Ali Bey was the son of the Ottoman general Evrenos . He was a Byzantine prince and converted to Islam. The family came from Anatolia and was one of the four leading Ghāzī families who were important as warriors for the Ottoman conquests of the late 14th century.

Sandschakbey of Albania

Ali Bey was Sandschakbey of Albania before 1432. When Işak Bey conquered Dagnum from Koja Zaharia in 1430 , it was annexed to the area controlled by Ali Bey.

In the early phase of the Albanian uprising in the years 1432 to 1436, in the winter of 1432, Sultan Murat II gathered around 10,000 men under the command of Ali Bey, who marched along the Via Egnatia into the valley of Shkumbin , where the Ottoman army however by soldiers of the Albanian prince Gjergj Arianiti was attacked and defeated. In the years 1435/36 Ali Bey Turahan Bey's campaign followed, which restored the Ottoman order in the region.

Campaigns

In 1438 Evrenosoglu commanded an army that sacked Wallachia and Transylvania. In 1440 Ali Bey took part in the unsuccessful siege of Belgrade . The Ottoman general had a wall built around the city and then used the stones for slingshots. According to contemporary historian Konstantin Mihailović , the Ottoman soldier who would wave the Ottoman flag on the Belgrade walls was promised the title of bey and property. Although Evrenosoglu already held the title of Bey by that time, he decided to personally lead the attack against the walls of Belgrade Castle in hopes of improving his already good reputation.
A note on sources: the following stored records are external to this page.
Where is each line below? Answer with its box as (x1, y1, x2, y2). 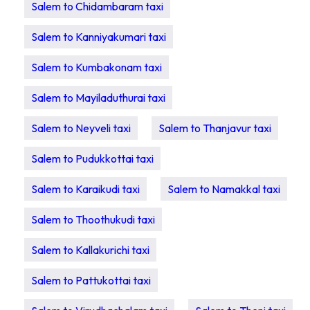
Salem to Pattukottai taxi (31, 273, 151, 287)
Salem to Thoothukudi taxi (31, 212, 155, 226)
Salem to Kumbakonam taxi (31, 60, 162, 74)
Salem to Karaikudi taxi (31, 182, 140, 196)
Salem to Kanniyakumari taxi (31, 30, 166, 44)
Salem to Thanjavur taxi (158, 121, 271, 135)
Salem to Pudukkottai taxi (31, 152, 154, 165)
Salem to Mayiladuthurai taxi (31, 91, 165, 104)
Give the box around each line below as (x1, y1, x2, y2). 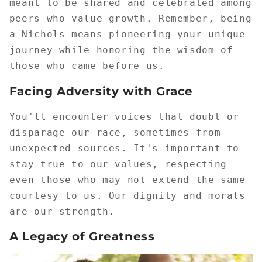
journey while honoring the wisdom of (9, 44, 233, 56)
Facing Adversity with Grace (9, 84, 193, 98)
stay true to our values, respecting (9, 158, 227, 170)
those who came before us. (9, 60, 165, 72)
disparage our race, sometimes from (9, 126, 221, 138)
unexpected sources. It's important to (9, 142, 240, 154)
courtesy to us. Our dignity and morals (9, 189, 246, 201)
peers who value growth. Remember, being (9, 13, 252, 25)
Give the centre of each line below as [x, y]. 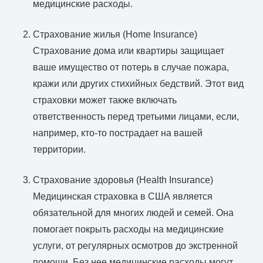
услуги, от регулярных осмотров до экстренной [135, 245]
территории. [59, 149]
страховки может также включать [105, 100]
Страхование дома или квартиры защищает [129, 50]
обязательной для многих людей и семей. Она [133, 213]
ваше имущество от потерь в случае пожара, [131, 67]
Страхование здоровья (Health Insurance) [123, 180]
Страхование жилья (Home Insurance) [115, 34]
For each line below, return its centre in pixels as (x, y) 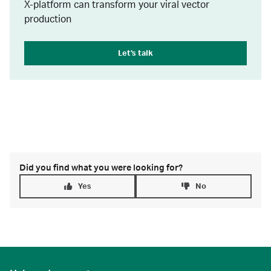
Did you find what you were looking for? (101, 168)
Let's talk (135, 53)
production (48, 19)
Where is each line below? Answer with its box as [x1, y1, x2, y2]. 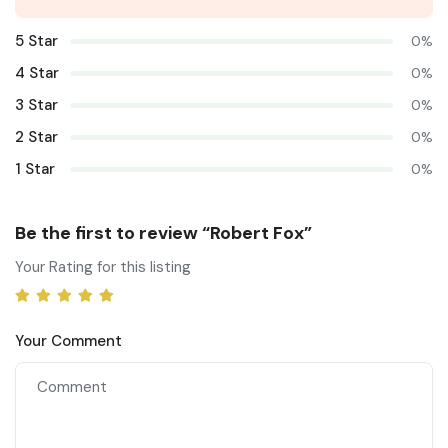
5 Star [15, 31, 58, 52]
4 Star [15, 63, 59, 84]
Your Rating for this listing [15, 257, 191, 278]
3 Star [15, 95, 58, 116]
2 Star [15, 127, 58, 148]
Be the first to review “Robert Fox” [15, 221, 312, 246]
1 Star [15, 159, 55, 180]
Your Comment [15, 331, 122, 352]
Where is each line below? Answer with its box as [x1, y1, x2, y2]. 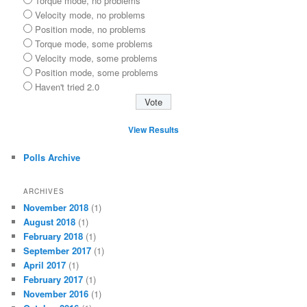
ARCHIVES [23, 186, 65, 196]
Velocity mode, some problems [35, 51, 158, 64]
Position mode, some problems [35, 65, 159, 79]
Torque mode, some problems [35, 36, 153, 50]
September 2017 [23, 243, 92, 257]
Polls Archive [23, 150, 81, 164]
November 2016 [23, 286, 89, 300]
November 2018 [23, 200, 89, 214]
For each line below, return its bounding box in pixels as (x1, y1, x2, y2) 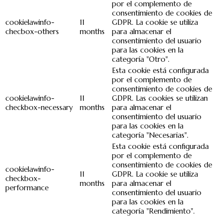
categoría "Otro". (112, 54, 169, 64)
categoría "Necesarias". (112, 130, 188, 140)
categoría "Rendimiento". (112, 206, 195, 216)
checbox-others (5, 27, 59, 36)
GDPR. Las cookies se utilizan (112, 93, 208, 103)
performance (5, 183, 49, 193)
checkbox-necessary (5, 103, 73, 112)
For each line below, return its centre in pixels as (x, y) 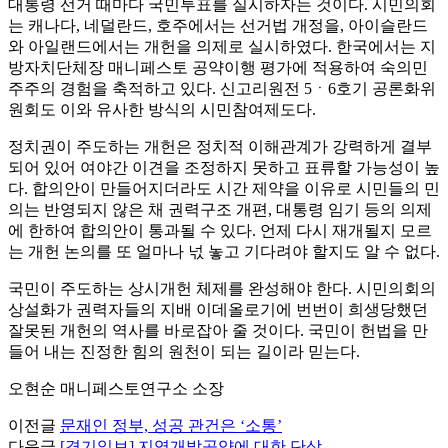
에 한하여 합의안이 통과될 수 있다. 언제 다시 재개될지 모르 (220, 230)
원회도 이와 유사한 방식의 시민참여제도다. (162, 109)
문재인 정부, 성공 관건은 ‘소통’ (171, 425)
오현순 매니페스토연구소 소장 (116, 388)
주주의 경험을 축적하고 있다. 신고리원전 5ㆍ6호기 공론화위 (222, 88)
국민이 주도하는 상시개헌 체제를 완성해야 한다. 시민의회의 (222, 288)
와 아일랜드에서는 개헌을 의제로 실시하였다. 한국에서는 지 (222, 46)
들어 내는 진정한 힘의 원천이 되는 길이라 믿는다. (184, 351)
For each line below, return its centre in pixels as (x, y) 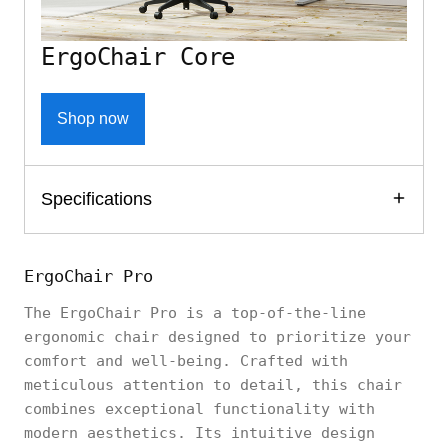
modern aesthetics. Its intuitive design (199, 433)
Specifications (96, 199)
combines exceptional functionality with (199, 409)
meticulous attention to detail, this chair (213, 385)
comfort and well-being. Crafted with (186, 361)
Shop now (93, 119)
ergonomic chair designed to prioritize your (217, 337)
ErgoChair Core (138, 57)
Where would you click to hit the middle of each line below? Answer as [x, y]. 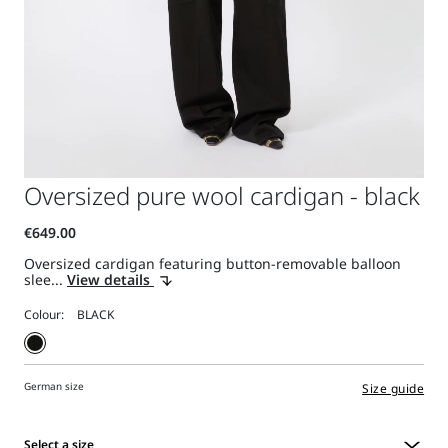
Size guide [393, 389]
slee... [45, 280]
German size [53, 386]
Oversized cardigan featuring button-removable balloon [212, 264]
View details [110, 280]
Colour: [43, 315]
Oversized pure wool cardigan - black [221, 196]
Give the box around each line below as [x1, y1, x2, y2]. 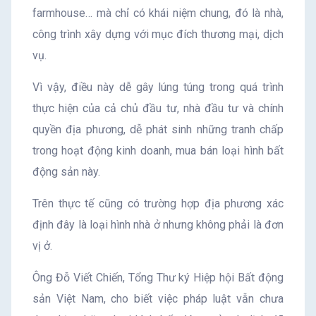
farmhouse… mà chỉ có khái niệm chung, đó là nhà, [32, 6, 284, 20]
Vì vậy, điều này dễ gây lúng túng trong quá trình [32, 80, 284, 95]
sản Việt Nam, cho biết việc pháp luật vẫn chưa [32, 292, 284, 306]
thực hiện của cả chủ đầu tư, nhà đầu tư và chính [32, 102, 284, 116]
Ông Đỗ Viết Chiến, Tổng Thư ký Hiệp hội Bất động [32, 271, 284, 285]
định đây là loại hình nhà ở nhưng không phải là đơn [32, 218, 284, 232]
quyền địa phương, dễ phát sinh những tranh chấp [32, 123, 284, 137]
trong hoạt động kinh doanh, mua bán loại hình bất [32, 144, 284, 158]
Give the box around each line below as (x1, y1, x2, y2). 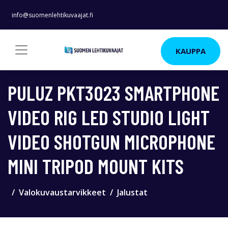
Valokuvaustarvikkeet (19, 187, 106, 198)
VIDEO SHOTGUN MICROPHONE (8, 129, 215, 154)
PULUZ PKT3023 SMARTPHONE (8, 80, 219, 105)
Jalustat (117, 187, 148, 198)
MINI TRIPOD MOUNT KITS (8, 154, 184, 178)
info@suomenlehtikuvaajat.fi (12, 11, 93, 19)
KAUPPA (176, 46, 206, 56)
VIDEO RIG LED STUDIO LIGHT (8, 105, 210, 129)
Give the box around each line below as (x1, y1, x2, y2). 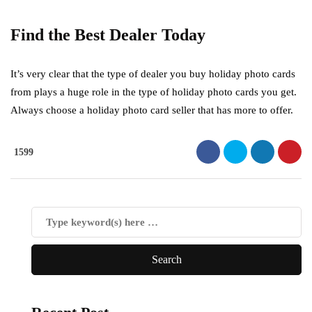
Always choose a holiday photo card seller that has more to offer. (10, 104, 293, 116)
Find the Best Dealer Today (10, 26, 205, 44)
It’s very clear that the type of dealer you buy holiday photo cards (10, 68, 295, 79)
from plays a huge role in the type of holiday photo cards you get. (10, 86, 297, 97)
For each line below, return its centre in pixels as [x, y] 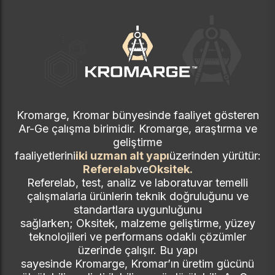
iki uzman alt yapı [122, 156]
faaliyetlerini [45, 156]
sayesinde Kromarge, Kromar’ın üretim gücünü [137, 264]
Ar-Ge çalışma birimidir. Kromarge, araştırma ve [137, 129]
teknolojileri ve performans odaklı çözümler [137, 237]
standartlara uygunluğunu [137, 210]
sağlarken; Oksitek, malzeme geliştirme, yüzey [137, 223]
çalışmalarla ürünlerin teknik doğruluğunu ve [137, 196]
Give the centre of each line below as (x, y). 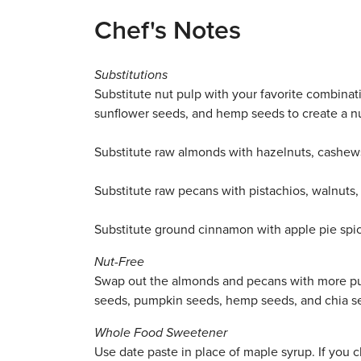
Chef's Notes (168, 31)
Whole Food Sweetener (161, 333)
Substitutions (131, 75)
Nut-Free (119, 262)
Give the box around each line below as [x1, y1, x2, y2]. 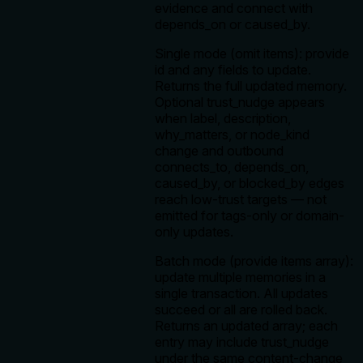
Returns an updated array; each [155, 318, 338, 335]
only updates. [155, 224, 233, 241]
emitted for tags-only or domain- [155, 207, 344, 224]
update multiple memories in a [155, 269, 326, 286]
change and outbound [155, 143, 284, 160]
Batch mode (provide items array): [155, 253, 353, 270]
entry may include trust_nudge [155, 334, 329, 351]
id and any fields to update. [155, 62, 311, 79]
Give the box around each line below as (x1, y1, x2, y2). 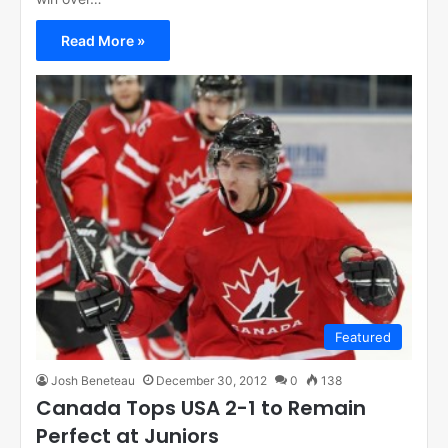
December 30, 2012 (156, 372, 267, 388)
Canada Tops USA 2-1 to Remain (36, 393, 366, 422)
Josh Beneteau (51, 372, 135, 388)
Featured (335, 328, 391, 345)
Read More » (61, 32, 145, 50)
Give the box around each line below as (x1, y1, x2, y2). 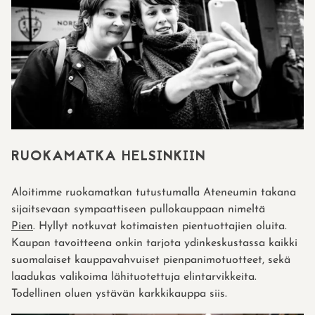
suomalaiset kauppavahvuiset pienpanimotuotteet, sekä (11, 254, 290, 266)
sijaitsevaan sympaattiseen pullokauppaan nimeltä (11, 203, 265, 215)
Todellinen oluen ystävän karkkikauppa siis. (11, 288, 227, 300)
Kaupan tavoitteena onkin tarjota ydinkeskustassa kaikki (11, 237, 297, 249)
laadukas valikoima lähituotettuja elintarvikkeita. (11, 271, 257, 283)
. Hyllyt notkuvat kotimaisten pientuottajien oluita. (33, 220, 287, 232)
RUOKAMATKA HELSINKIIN (11, 146, 206, 167)
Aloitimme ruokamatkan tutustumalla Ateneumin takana (11, 186, 296, 198)
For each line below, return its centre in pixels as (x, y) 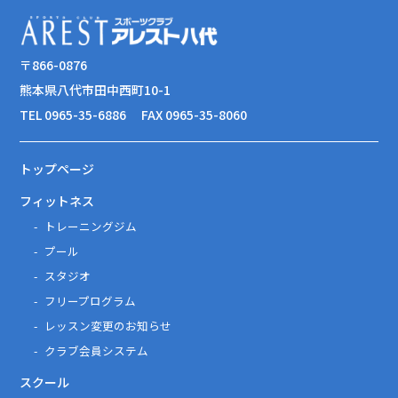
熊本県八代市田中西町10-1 (96, 89)
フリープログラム (91, 300)
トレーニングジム (91, 226)
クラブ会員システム (97, 350)
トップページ (57, 168)
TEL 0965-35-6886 (73, 114)
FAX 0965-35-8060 (193, 114)
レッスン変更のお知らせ (108, 325)
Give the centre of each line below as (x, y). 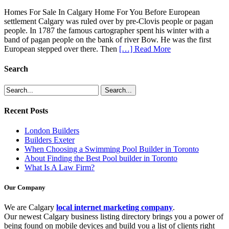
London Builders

According to Demetrios Chalkokondyles , a legend tells that the Hungarian general Johann Hunyadi Evrenosoğlus was a stable boy. After his flight to Hungary he is said to have entered the service of the King of Hungary. In 1444 the troops of the King of Hungary and Poland under Hunyadi and the troops of Murad II met. In the Battle of Varna , the Ottomans defeated King Władysław III. Hunyadi barely escaped.

When Sultan Murad II died in 1451, Ali Bey was sent by Mehmed II to drown Mehmed's half-brother Küçük Ahmed Çelebi and thus secure his claim to the throne.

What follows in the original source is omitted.